- _Required action_:
From the line containing "Where would you" down to the line containing "2. Move all", copy out the entries below exactly, both lines included, and nothing else; pictures do not belong in the copy.

- _Working data_:

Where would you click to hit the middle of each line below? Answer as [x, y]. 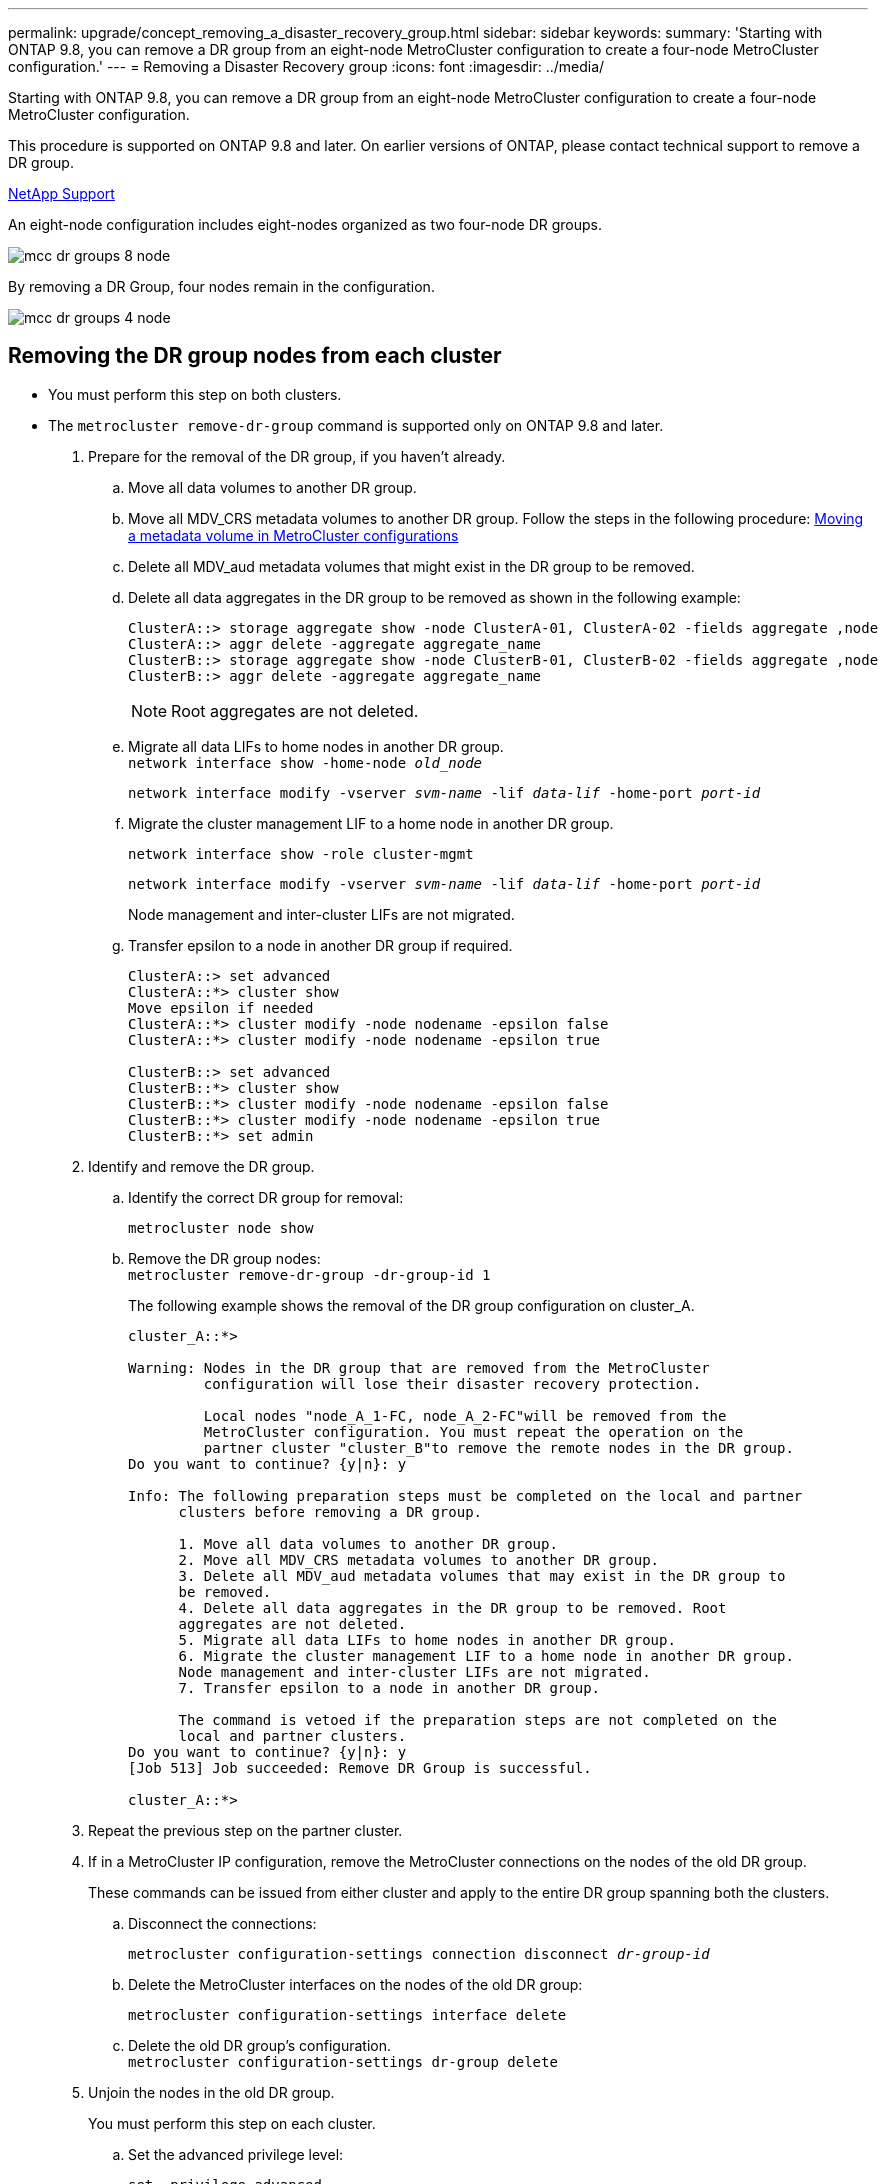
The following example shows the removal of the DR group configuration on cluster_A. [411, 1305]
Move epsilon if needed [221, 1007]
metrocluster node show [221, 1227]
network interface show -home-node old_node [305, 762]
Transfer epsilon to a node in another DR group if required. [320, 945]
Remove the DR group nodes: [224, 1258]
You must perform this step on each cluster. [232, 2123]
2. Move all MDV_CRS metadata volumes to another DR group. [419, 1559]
---
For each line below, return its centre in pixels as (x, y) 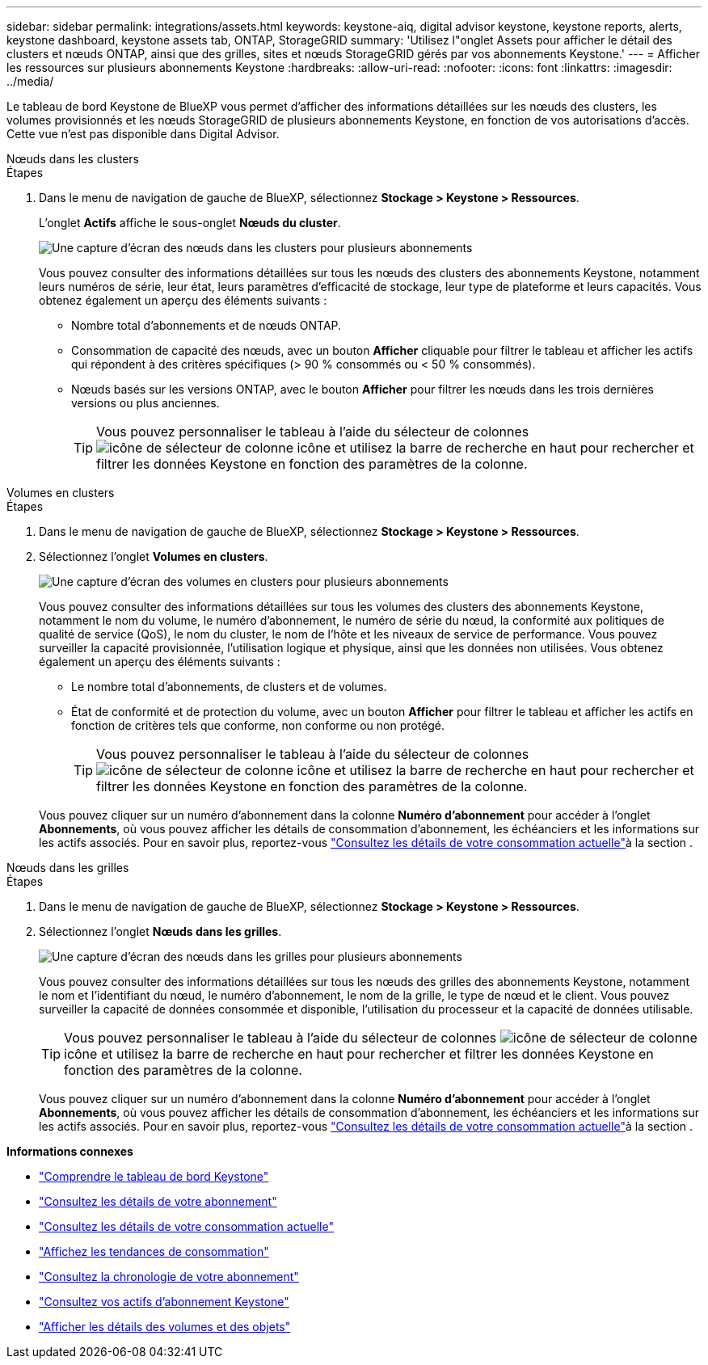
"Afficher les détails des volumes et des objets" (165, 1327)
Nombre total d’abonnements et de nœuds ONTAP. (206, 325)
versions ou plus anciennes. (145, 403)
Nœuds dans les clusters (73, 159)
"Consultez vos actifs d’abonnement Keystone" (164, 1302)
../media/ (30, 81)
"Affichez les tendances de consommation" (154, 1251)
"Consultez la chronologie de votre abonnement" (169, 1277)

- _Solution for this exercise_:
Where would you click to hit the middle of each line below? Answer as [x, y]. 
The following example shows the removal of the DR group configuration on cluster_A. [411, 1305]
Move epsilon if needed [221, 1007]
metrocluster node show [221, 1227]
network interface show -home-node old_node [305, 762]
Transfer epsilon to a node in another DR group if required. [320, 945]
Remove the DR group nodes: [224, 1258]
You must perform this step on each cluster. [232, 2123]
2. Move all MDV_CRS metadata volumes to another DR group. [419, 1559]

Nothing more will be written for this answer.